La situazione del rugby in Capitanata con il prof. Antonio Cassinese


Oggi la redazione di Sportivamente ha intervistato un pilastro del rugby foggiano, il prof. Antonio Cassinese. Classe 1987, laureato in scienze motorie, muove i suoi primi passi nel rugby come giocatore del CUS Foggia e da lì prosegue diventando all’interno della Federazione Italiana Rugby come allenatore di 3 livello. Allena prima il CUS Foggia Rugby e poi l’ASD Foggia Rugby. Diventa preparatore atletico e allenatore degli avanti della squadra femminile del Bisceglie Rugby che milita in serie A. Ha giocato sia nel campionato di serie C regionale pugliese che in serie B nazionale con il Benevento Rugby, un curriculum degno di rispetto che copre a 360° il rugby da giocatore e allenatore. L’uomo giusto per capire e analizzare il rugby in Capitanata.
Prof. Cassinese quali sono state le cause della non partecipazione del Foggia al Campionato Regionale Pugliese di serie C?
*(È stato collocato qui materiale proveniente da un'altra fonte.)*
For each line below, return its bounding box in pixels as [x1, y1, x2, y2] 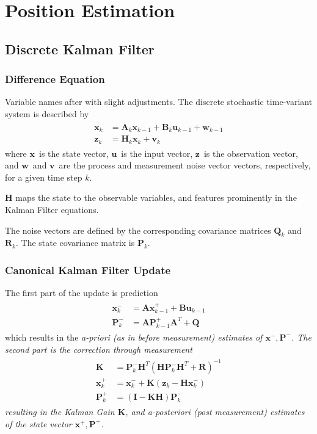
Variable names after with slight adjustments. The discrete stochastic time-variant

Le cause sono molteplici. L’ASD Foggia è una società che è nata con l’ambizioso obiettivo di portare la compagine foggiana ad alti livelli rugbistici, iniziando a militare nel Campionato Pugliese di serie C, transitando per la serie B, per poi accedere, nell’arco di dieci anni, nel Campionato Nazionale di serie A. L’ASD Foggia voleva essere la prima squadra pugliese a giocare un campionato d’élite. Un percorso che stava prendendo la strada giusta in quando la società, nei primi due anni, ha vinto sei coppe di categoria e aveva iniziato a gettare le basi per diventare una solida società con la formazione delle giovanili dal mini rugby all’under 18. Purtroppo la società ha dovuto scontrarsi con la realtà della Città di Foggia dove mancano strutture sportive adeguate per giocare a rugby. Quelle poche che esistono sono cannibalizzate dal calcio. La società non poteva sostenere l’onerosa spesa dell’affitto del campo per gli allenamenti e per le partite ufficiali. Inoltre per avere una squadra di livello un campo non basta per poter sviluppare sia il settore giovanile che quello senior. Si è tentato anche la via di prendere in concessione dei terreni, degli spazi vuoti dal Comune di Foggia per la costruzione di un campo adeguato per giocare a rugby. Ma la politica foggiana ha visto questo nostro progetto come un ostacolo per la crescita e sviluppo del calcio. La città del Foggia è votata al calcio e per gli sport minore è difficile farsi largo e affermarsi. L’ASD Foggia è nata da amatori del rugby, gente che per passione è disposta a tassarsi per vedere i ragazzi muovere una palla ovale. Ma per affittare i campi adeguati, per possedere una palestra, per avere dei locali da trasformare in club house dove svolgere i terzi tempi e vivere la parte sociale del club occorrono fondi economici importanti che l’ASD Foggia, purtroppo, non è riuscita a racimolare né con i tesseramenti, né con gli autofinanziamenti e né con gli sponsor. L’ASD ha avuto solo l’appoggio del campo sportivo “Don Uva” di Foggia, dove è stato possibile muovere i primi passi, ma che nel tempo e per la progettualità stabilita non era sufficiente per fare il salto di qualità.
Un altro ostacolo è dato dall’impoverimento del territorio con la migrazione di molti atleti, una volta raggiunta la maggiore età, verso altre città del nord per iniziare gli studi universitari o per trovare lavoro. Questo ha limitato il numero dei tesserati che man mano negli anni è diventato sempre più esiguo. Il colpo di grazia è stato dato dalla pandemia del COvid-19. Molti giocatori avevano abbandonato la società per paura di ammalarsi e ricordiamoci che all’inizio del 2020 non esistevano cure adeguate per guarire dal Covid-19. Tutti questi mix di fattori (campo sportivo, finanziamenti, numero eseguo dei tesserati) hanno fatto prendere la decisione alla dirigenza di chiudere la società e di rimandare il tutto a tempi migliori.
Dalla tua esperienza ci potrà essere un ritorno del rugby a Foggia?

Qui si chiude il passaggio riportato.